# Which eliquid



## Alan snyders (9/12/16)

Hey got this from a friend but dnt know much about this liquid 
Any body know the brand



Thank you


----------



## Stosta (10/12/16)

Never seen it. What does it taste like? Any good?


----------



## Silver (10/12/16)

Alan snyders said:


> Hey got this from a friend but dnt know much about this liquid
> Any body know the brand
> View attachment 78196
> 
> ...



Also havent seen it before @Alan snyders 

What other names does it have on the packaging?
Does it say where it was made?
Where did your friend get it from?


----------



## KZOR (10/12/16)

I have bought a few of them back in the day from small tobacconists and some liquor stores. Very authentic and flavourful. Only used it in a ecig.
Don't know more about them other than that.


----------



## gdigitel (10/12/16)

I bought the cream soda one from a local cigarette shop. I can't stand it, it has a really artificial taste to it. I think they bottle the Sparletta cream soda that mixes with the gear oils in the manufactoring process. Then again, I don't really think it was made for high wattage devices.

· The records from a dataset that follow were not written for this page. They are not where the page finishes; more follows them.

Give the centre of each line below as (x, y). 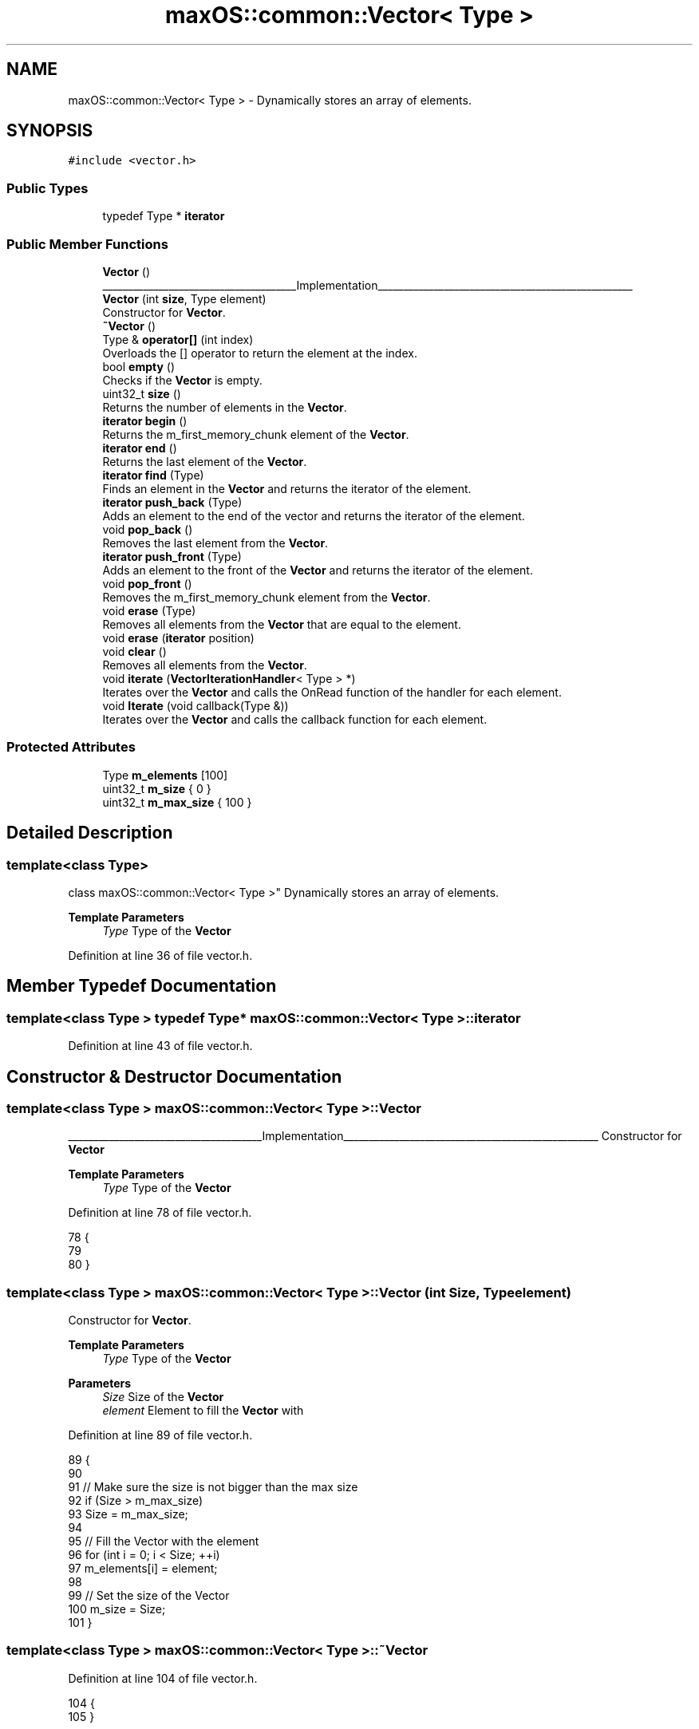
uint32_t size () (142, 393)
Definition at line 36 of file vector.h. (160, 955)
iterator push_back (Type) (172, 502)
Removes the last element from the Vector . (215, 543)
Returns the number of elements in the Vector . (225, 407)
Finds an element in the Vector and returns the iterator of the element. (287, 488)
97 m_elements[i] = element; (143, 1569)
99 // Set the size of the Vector (149, 1596)
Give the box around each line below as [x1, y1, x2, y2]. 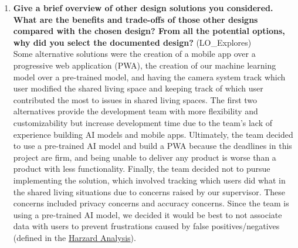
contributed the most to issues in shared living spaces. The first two [13, 93, 258, 106]
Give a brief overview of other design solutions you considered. [13, 2, 273, 13]
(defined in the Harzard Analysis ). [13, 231, 136, 243]
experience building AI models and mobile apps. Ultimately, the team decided [13, 128, 293, 140]
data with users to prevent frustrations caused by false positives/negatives [13, 220, 280, 232]
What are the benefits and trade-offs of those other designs [13, 13, 258, 25]
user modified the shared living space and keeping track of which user [13, 82, 263, 94]
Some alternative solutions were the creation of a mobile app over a [13, 47, 256, 60]
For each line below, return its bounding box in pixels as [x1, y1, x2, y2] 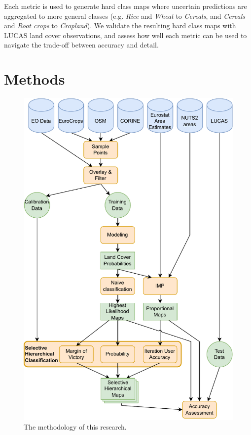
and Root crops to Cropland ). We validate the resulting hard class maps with [4, 20, 236, 31]
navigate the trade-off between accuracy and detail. [4, 40, 159, 50]
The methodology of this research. [24, 421, 127, 432]
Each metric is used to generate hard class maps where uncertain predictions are [4, 1, 247, 11]
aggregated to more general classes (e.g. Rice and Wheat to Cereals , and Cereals [4, 10, 246, 21]
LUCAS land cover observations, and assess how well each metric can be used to [4, 30, 247, 40]
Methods [4, 69, 65, 89]
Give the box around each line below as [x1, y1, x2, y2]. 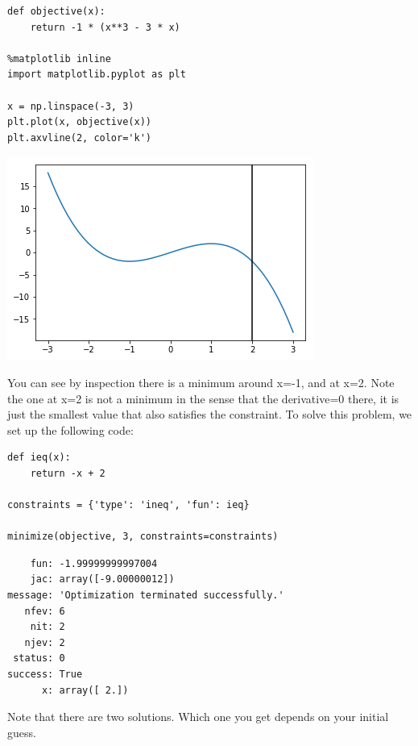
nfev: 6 [24, 605, 65, 617]
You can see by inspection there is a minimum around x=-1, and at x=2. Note [7, 373, 395, 390]
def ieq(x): [7, 452, 71, 464]
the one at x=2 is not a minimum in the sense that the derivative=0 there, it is [7, 390, 399, 406]
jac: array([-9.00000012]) [30, 573, 175, 586]
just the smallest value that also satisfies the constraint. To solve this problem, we [7, 406, 412, 423]
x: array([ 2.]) [41, 684, 129, 696]
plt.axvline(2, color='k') [7, 131, 151, 144]
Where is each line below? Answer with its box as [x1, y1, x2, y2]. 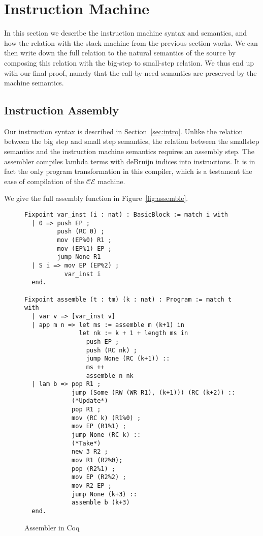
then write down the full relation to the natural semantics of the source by [4, 47, 236, 58]
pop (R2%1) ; [72, 465, 115, 472]
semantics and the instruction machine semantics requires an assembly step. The [4, 146, 255, 157]
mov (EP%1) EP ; [57, 245, 112, 252]
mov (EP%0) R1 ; [57, 236, 112, 244]
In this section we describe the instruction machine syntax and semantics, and [4, 27, 247, 38]
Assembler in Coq [24, 522, 80, 532]
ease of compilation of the [4, 175, 84, 186]
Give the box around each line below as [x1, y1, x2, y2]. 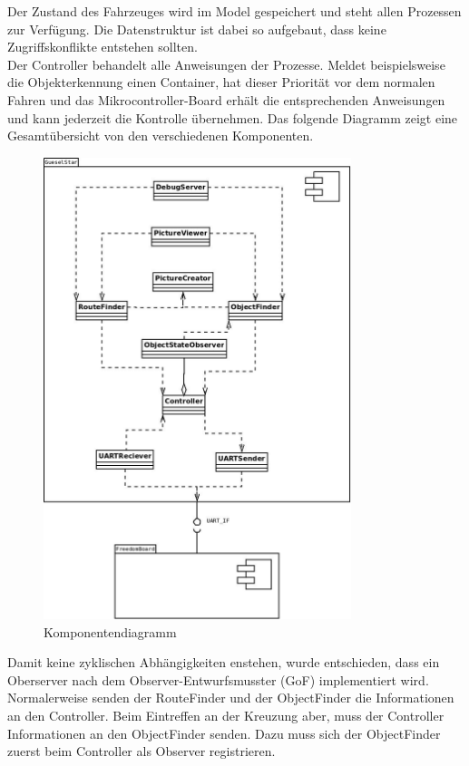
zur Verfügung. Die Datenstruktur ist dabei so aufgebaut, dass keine [7, 19, 386, 38]
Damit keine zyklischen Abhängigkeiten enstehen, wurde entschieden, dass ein [7, 653, 440, 672]
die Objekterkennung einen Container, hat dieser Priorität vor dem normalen [7, 73, 435, 92]
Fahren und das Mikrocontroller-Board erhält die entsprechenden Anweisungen [7, 90, 445, 109]
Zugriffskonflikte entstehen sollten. [7, 37, 198, 56]
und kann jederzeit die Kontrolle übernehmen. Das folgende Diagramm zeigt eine [7, 108, 458, 127]
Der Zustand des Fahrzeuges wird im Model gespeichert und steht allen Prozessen [7, 2, 462, 20]
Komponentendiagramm [44, 622, 177, 641]
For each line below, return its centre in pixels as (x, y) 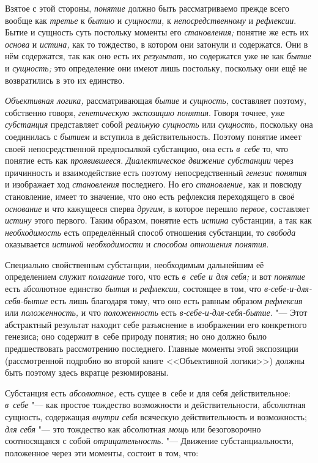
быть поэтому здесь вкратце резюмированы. (87, 372)
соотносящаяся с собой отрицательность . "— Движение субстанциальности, (150, 441)
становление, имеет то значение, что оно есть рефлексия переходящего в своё (150, 196)
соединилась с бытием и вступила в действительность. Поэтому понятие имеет (153, 136)
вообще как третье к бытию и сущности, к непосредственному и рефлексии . (151, 20)
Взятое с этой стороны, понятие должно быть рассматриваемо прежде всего (147, 8)
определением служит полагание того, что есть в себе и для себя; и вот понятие (155, 276)
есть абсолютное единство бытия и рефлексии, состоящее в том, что (133, 289)
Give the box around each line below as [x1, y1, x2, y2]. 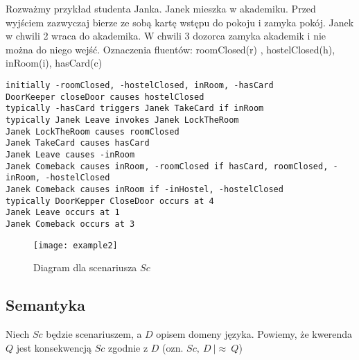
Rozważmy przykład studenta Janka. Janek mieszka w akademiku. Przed [6, 1, 316, 15]
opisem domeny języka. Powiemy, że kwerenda [156, 326, 352, 341]
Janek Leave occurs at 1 [6, 207, 120, 218]
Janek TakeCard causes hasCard [6, 138, 150, 148]
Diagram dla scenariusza [33, 260, 137, 275]
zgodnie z [107, 340, 148, 354]
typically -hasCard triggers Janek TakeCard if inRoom [6, 103, 264, 114]
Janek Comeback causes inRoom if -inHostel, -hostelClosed [6, 184, 283, 194]
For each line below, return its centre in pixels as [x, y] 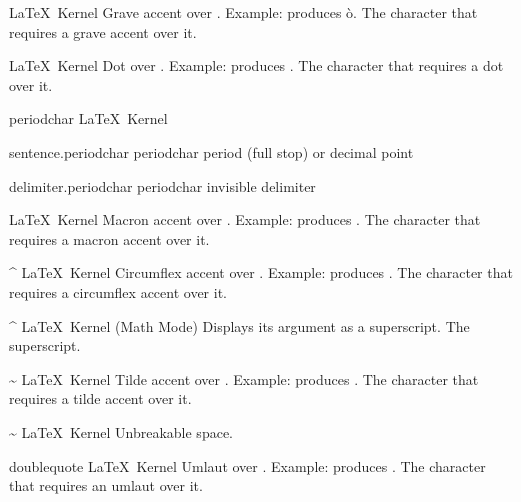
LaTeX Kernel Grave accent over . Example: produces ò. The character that [243, 12]
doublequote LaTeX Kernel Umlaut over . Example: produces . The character [247, 465]
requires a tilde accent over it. [100, 398]
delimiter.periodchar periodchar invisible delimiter [162, 185]
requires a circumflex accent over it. [118, 291]
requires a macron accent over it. [109, 238]
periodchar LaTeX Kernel [88, 118]
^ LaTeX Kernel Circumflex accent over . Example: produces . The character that [261, 272]
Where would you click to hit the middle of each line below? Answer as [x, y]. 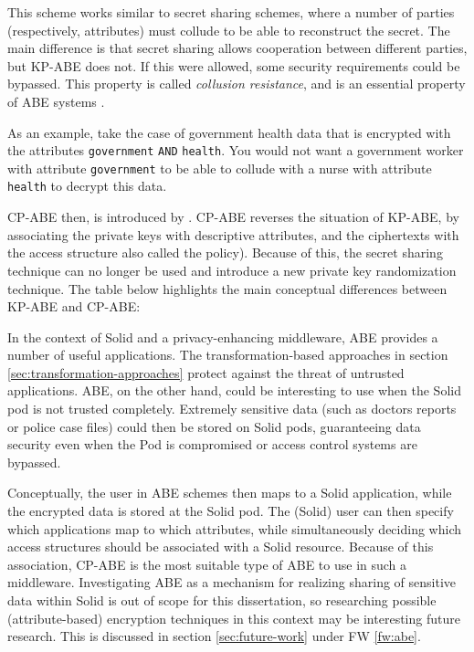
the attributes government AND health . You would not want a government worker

Maybe it will be nice when used in a first generation twisp maybe.


----------



## GerritVisagie (10/12/16)

I've also only seen those in liquor stores. 
Alongside the "China" twisp
Haven't tried them... Yet


Sent from my iPhone 7+ using Tapatalk


----------



## Alan snyders (10/12/16)

Hey thx for all the replies,,never tried them myself yet,,just wanted to get info on them before i try them ,since certain liquids causes SOB for me


----------



## Willbbass (13/12/16)

Bought this 2 weeks ago in France while on holiday. OMG!!!!! its all i can say


----------